## [PROMPT]
Reproduce the records without their pictures, keeping every word as it is.
____
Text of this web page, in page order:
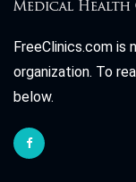
FreeClinics.com is
organization. To
below.
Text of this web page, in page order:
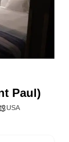
Paul)
USA
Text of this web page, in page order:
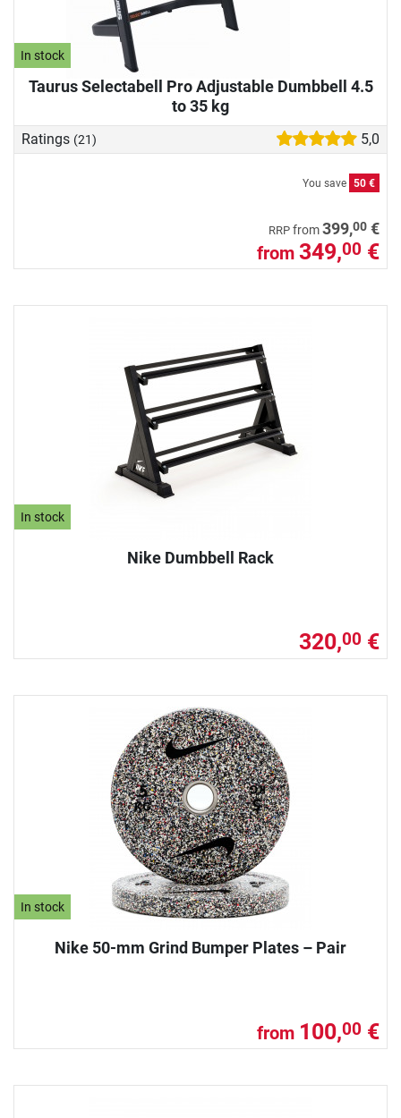
In stock
Taurus Selectabell Pro Adjustable Dumbbell 4.5
to 35 kg
Ratings (21) 5,0
You save 50 €
RRP from399,00 €
from 349,00 €
In stock
Nike Dumbbell Rack
320,00 €
In stock
Nike 50-mm Grind Bumper Plates – Pair
from 100,00 €
____
## [WRITTEN ANSWER]
Text of this web page, in page order:
FreeClinics.com is
organization. To
below.
Text of this web page, in page order:
Paul)
USA
Text of this web page, in page order:
In stock
Taurus Selectabell Pro Adjustable Dumbbell 4.5
to 35 kg
Ratings (21) 5,0
You save 50 €
RRP from399,00 €
from 349,00 €
In stock
Nike Dumbbell Rack
320,00 €
In stock
Nike 50-mm Grind Bumper Plates – Pair
from 100,00 €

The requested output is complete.